Carsten Haese carsten at uniqsys.com
Sun Nov 12 12:52:21 EST 2006


On Sat, 2006-11-11 at 23:18 -0800, Doug wrote:
> Michael Hobbs wrote:
> > I think the colon could be omitted from every type of compound
> > statement: 'if', 'for', 'def', 'class', whatever. Am I missing anything?
> >
> > Thanks,
> > - Mike
> 
> It is a very good idea as the colon is technically redundant (not
> necessary for parsing, aside from one liners) and actually hurts
> readability (and writeability).  The "evidence" people cite for the
> advantage of using a colon is research done by users of the ABC
> language, python's predecessor.  They forget that A) that was like 20
> years ago,

Research being old does not automatically invalidate it. Old research is
invalidated by newer research that invalidates it.

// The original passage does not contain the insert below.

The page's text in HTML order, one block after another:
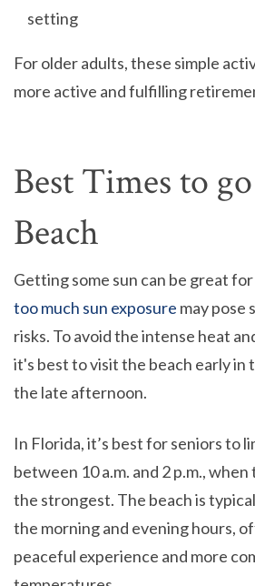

>  B) the language was designed for children,

http://www.cwi.nl/archive/projects/abc.html does not mention children:
"Originally intended as a language for beginners, it has evolved into a
powerful tool for beginners and experts alike."

>  and C) the
> keywords in ABC are IN ALL CAPS LIKE THIS (hurting readability and
> writeability) and thus adding a colon obviously helps restore some
> readability for users in that case but not in python's.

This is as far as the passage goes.